When I think about scholarship as conversation I wonder, who does this discussion exclude? Librarians often consider the role race, gender, and sexuality have in excluding people from the conversation, and these are extremely important issues to explore and work to equalize. However, there is another group whose voice is often marginalized in academia: students.

By emphasizing the importance of one type of discourse over another, librarians can reinforce notions of scholarship that exclude or appear to exclude student participation. In particular, a focus on peer-reviewed journal articles as the gold standard in academic discourse unduly prioritizes certain voices in a format that many students do not understand or feel like they can participate in.

These notions can stifle or undervalue the contributions students make to scholarly conversations, formally or informally, and can reinforce the idea that students are not engaged in meaningful discourse.

Student deficiency

It seems like every conference or gathering of academic librarians I attend includes at least one presentation that implies that students are incapable of doing proper research and that it is up to us as librarians to fill this void of knowledge. You see this sentiment reflected in the Twitter feeds from some conferences, though thankfully, it is often rebuffed. This way of thinking is not only problematic as a teaching practice, but it makes it difficult to see the contributions students make.

One Friday morning, while taking a break from the research desk after a frustrating student interaction, I began to read the “graffiti” that seems to show up in most bathrooms. Someone had written the question “Why don’t we vote online for elections?” Written around it, in self-contained parameters that looked much like a Tumblr blog, was a political discussion on the merits of online voting. I often read articles or hear discussions on how to get students engaged with information and the scholarly conversation, but this seemed to me to be proof that they are already engaged. I wonder if the problem is that we, as teachers and librarians, do not know how to recognize this?

I don’t have an exact answer to this, but I would suggest that one of the disconnects librarians have with students is that we assume that our way of finding and thinking about information is the correct way and that our teaching should be focused on getting students to understand our systems or way of thinking.

As a new librarian, when I hear my colleagues talk about how students do not understand how to use the library, I’m not entirely sure I do either. When teaching, many of my colleagues start with a database, I start with Google or a discovery tool. Where they focus on Boolean searching, I focus on talking about academic vernacular. I often watch librarians click through multiple links and sites, talking at length using library jargon about databases and subject terms, while the students watch in confusion. This same disconnect that shows in our classroom sessions also bleeds into our reference transactions and research guides.

More importantly, I’m not sure this is how students think about information. In my instruction sessions, I ask students where they begin looking for information, and they almost all say Google. As this discussion expands, students will also say they get information from each other. This discourse happens on social media, but I think the bathroom writing would suggest that it happens in a variety of places and contexts. Students have also mentioned that when they need help on a school project, one of the first things they do is ask their classmates and they give each other sources.

We can talk at length about the merits and problems of discussing scholarship in alternative ways, but I would suggest that understanding where students get information helps us to understand where students discuss information. From my discussions with students, it seems clear that they do not start with the library.

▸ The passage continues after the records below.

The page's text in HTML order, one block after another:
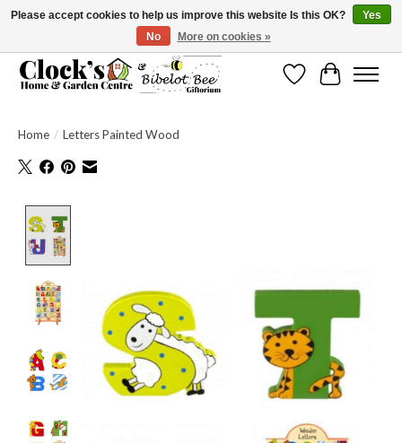
Message us to check before ordering as not everything can be shipped.
WishlistCart
Home / Letters Painted Wood
Please accept cookies to help us improve this website Is this OK?
Yes
No
More on cookies »
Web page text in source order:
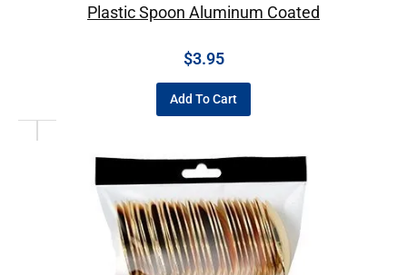
Plastic Spoon Aluminum Coated
$3.95
Add To Cart
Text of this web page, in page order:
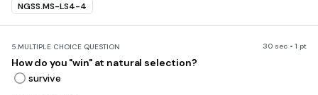
NGSS.MS-LS4-4
5.MULTIPLE CHOICE QUESTION 30 sec • 1 pt
How do you "win" at natural selection?
survive
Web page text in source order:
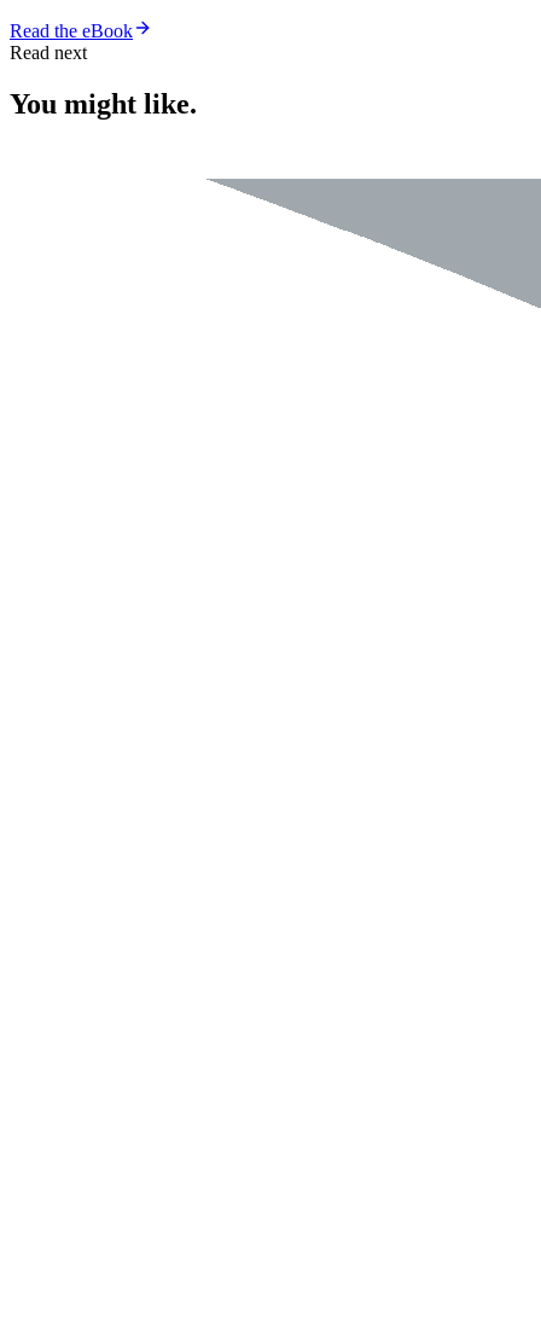
Read the eBook
Read next
You might like.
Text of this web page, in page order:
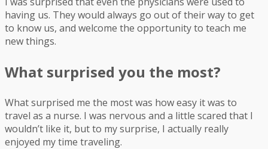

The existence of a generational gap in the way people find information and how people talk about information is not a new concept. A report published in 2016 by the Pew Research Center found that 32% of people aged 18 to 29 get their news from social media, and 34% from news websites and apps.2 Interestingly, the report also mentions that people in this age group are no more likely to engage with news on social media than other age groups. This is not a direct proxy, but it does give us a sense of the systems many of our students use to find information about the world around them.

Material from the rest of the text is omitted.